For the data below, retype word for word the lines from the one containing "plot (iris) #" through the one containing "Goetzke, F., Gerike, R., Paez, A., &"; drop the pictures.

*** Opening Data excerpts ***

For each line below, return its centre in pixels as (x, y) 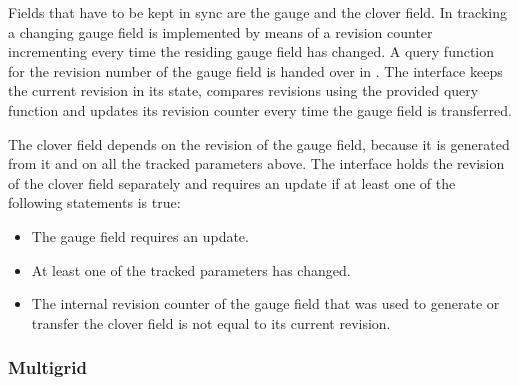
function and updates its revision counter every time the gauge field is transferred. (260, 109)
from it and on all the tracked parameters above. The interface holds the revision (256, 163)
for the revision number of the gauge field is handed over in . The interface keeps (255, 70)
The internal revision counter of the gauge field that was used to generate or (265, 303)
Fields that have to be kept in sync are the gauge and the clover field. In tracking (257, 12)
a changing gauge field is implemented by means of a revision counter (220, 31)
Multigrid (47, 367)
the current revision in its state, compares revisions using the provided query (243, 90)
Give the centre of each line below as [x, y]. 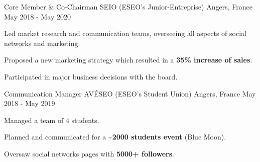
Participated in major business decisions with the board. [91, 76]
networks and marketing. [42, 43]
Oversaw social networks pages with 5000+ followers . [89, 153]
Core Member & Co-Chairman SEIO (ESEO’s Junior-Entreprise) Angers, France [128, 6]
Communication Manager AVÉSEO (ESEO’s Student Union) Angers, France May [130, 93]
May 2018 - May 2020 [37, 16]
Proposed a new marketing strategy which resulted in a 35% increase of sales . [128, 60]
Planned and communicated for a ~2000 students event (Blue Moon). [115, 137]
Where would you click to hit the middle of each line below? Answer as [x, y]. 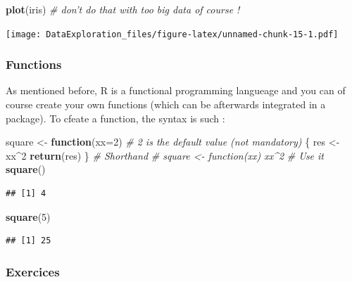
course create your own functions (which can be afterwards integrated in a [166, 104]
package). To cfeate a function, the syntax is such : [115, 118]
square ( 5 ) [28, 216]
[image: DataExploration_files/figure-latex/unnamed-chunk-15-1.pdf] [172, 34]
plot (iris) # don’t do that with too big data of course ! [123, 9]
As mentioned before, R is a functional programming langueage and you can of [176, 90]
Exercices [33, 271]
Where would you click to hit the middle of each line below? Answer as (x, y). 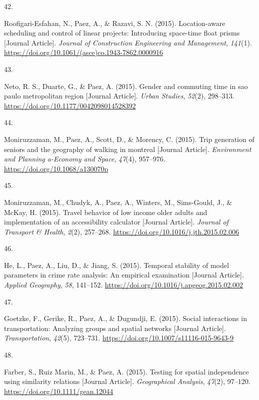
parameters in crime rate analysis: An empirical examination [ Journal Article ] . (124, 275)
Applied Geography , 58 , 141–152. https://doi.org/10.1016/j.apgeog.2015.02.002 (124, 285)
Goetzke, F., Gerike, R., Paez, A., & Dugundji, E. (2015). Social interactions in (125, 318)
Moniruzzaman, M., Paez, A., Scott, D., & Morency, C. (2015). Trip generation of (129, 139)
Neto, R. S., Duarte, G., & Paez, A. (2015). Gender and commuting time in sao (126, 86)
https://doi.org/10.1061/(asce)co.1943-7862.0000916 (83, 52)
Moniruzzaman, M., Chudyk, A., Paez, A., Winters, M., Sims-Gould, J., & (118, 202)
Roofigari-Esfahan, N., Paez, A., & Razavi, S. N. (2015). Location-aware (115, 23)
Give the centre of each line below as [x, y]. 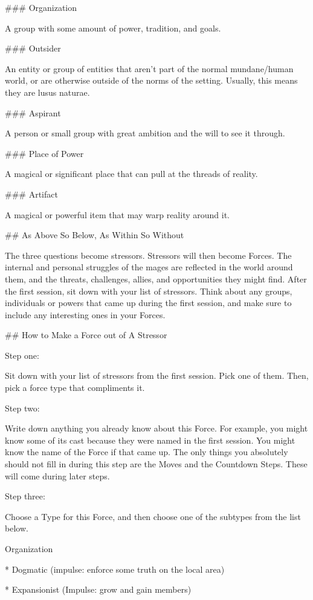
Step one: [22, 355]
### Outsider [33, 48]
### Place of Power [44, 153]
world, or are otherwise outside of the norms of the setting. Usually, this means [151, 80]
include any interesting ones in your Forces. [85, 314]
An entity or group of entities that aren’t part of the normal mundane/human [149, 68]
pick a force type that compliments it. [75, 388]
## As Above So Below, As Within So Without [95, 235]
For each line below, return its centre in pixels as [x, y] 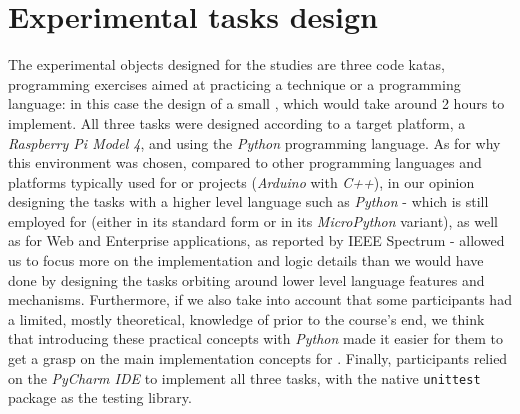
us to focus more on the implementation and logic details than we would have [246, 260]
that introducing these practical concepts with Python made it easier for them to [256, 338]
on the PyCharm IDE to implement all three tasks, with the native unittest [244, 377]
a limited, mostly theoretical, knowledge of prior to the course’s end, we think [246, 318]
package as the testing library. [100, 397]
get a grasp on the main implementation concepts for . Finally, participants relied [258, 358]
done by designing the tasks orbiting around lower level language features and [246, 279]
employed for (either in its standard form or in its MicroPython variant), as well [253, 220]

*** Closing Data excerpts ***

- [Task response]:
plot (iris) # don’t do that with too big data of course ! [123, 9]
As mentioned before, R is a functional programming langueage and you can of [176, 90]
Exercices [33, 271]
Where would you click to hit the middle of each line below? Answer as (x, y). 
parameters in crime rate analysis: An empirical examination [ Journal Article ] . (124, 275)
Applied Geography , 58 , 141–152. https://doi.org/10.1016/j.apgeog.2015.02.002 (124, 285)
Goetzke, F., Gerike, R., Paez, A., & Dugundji, E. (2015). Social interactions in (125, 318)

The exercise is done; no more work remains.